59 responses to “Open Thread

  1. Regrettably, comments to the article “Global Warming: How Long Do We Have Left?” have been closed.

    This is in reply to the comment by Doc Snow, who advocagted fee & dividend as a climate solution, citing “BC, where the carbon tax has had a measurable effect on emissions.”

    The sector of BC’s economy which is subject to BC’s carbon tax has actually increased its emissions from the time the carbon tax was put in place. What improvements BC has accomplished were in the sectors that are directly regulated instead of being under the carbon tax. See the Food & Water Watch report “The British Columbia Carbon Tax: A Failed Experiment in Market-Based Solutions to Climate Change”

    • I remember reading something on the BC tax, many years ago and the article showed that BC’s emissions were already on a downward path when the tax was introduced and simply continued down, at the time. Compared to other territories it didn’t seem to have had much of an effect. As you say, BC’s emissions are increasing, as reported in this article.

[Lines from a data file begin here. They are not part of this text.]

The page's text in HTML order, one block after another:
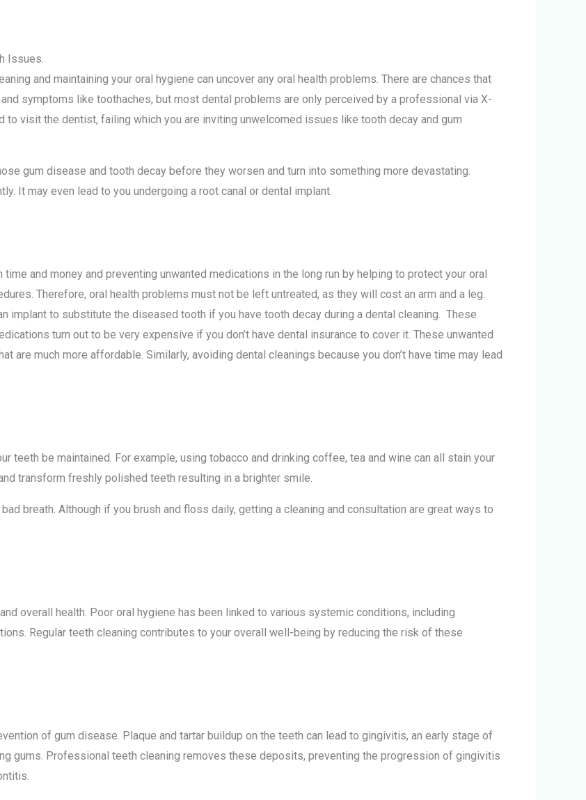
Issues.
and maintaining your oral hygiene can uncover any oral health problems. There are chances that
symptoms like toothaches, but most dental problems are only perceived by a professional via X-
to visit the dentist, failing which you are inviting unwelcomed issues like tooth decay and gum
gum disease and tooth decay before they worsen and turn into something more devastating.
It may even lead to you undergoing a root canal or dental implant.
and money and preventing unwanted medications in the long run by helping to protect your oral
Therefore, oral health problems must not be left untreated, as they will cost an arm and a leg.
implant to substitute the diseased tooth if you have tooth decay during a dental cleaning. These
turn out to be very expensive if you don’t have dental insurance to cover it. These unwanted
are much more affordable. Similarly, avoiding dental cleanings because you don’t have time may lead
teeth be maintained. For example, using tobacco and drinking coffee, tea and wine can all stain your
transform freshly polished teeth resulting in a brighter smile.
breath. Although if you brush and floss daily, getting a cleaning and consultation are great ways to
overall health. Poor oral hygiene has been linked to various systemic conditions, including
Regular teeth cleaning contributes to your overall well-being by reducing the risk of these
of gum disease. Plaque and tartar buildup on the teeth can lead to gingivitis, an early stage of
gums. Professional teeth cleaning removes these deposits, preventing the progression of gingivitis

      I think we have to be careful when declaring any initiative a success after very little data and without looking at the bigger picture. Of course, as I’ve mentioned before, territorial emissions are not the full picture, in any case.

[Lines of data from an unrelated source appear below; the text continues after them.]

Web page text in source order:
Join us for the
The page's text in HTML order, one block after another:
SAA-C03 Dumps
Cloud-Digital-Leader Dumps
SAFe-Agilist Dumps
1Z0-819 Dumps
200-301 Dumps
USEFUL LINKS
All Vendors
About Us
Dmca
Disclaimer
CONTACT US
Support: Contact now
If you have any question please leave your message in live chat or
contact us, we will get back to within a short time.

    • That’s an interesting analysis, and thanks for providing it. Still, I would hesitate to declare victory, if I were you.

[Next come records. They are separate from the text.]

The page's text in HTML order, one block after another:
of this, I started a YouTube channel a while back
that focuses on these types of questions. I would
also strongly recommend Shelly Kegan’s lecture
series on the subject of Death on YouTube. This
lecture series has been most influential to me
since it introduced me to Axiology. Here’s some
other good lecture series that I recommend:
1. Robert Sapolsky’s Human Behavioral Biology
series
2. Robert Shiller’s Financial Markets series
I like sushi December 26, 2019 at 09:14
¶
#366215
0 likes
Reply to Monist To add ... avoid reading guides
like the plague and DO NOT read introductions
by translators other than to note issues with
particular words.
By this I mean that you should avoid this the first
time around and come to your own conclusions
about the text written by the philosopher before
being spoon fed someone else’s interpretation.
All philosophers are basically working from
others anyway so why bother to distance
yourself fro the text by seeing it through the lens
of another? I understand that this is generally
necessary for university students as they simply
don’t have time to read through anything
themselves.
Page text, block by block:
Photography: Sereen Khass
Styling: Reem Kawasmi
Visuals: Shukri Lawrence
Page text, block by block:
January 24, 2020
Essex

      First, it’s a different way of looking at the success or failure of the scheme than prior analyses, which have compared BC emissions to pan-Canadian ones over the same time frame. Those have previously found that BC emissions followed a lower trajectory than the rest of the country. I can’t help but ask myself why this current report doesn’t address this type of metric, relying instead on purely internal BC data (apparently–I’m so far just going by the summary linked.)

      Second, there is in fact a marked drop in taxed emissions immediately following the introduction of the tax, and there’s a falling trend out four or five years from that date (albeit one that is by far largest in the first year). Yet rather than acknowledging that obvious fact, they seem to try to rationalize it away:

      The one-time drop in emissions from 2008 to 2009 does not appear to be driven by the carbon tax. The average annual year-to-year change in taxed greenhouse gas emissions barely changed after the carbon tax went into effect.

      Well, it’s not really ‘one-time, as noted. But beyond that, I don’t even know what they mean by “average annual year-to-year change in taxed greenhouse gas emissions”. Are they trying to characterize the variability of the year-to-year data? If so, what time spans are they considering? And why, exactly, *should* a carbon tax–relatively stable over time–affect the year-to-year variability anyway? In short, I don’t see why their ‘supporting evidence’ for dismissing the drop in emissions actually supports dismissing it.

      Third, the comparison of taxed vs. untaxed emissions strikes me as a red herring. They seem to want to suggest that it’s like an experimental control: the ‘treated’ vs. ‘untreated’ components of the economy. But that kind of comparison only works if all other factors are equal–and they are not. The untaxed things are sectors such as land use and cement-making (IIRC, at least). So the drivers in those sectors are quite distinct from those in taxed sectors like petroleum refining.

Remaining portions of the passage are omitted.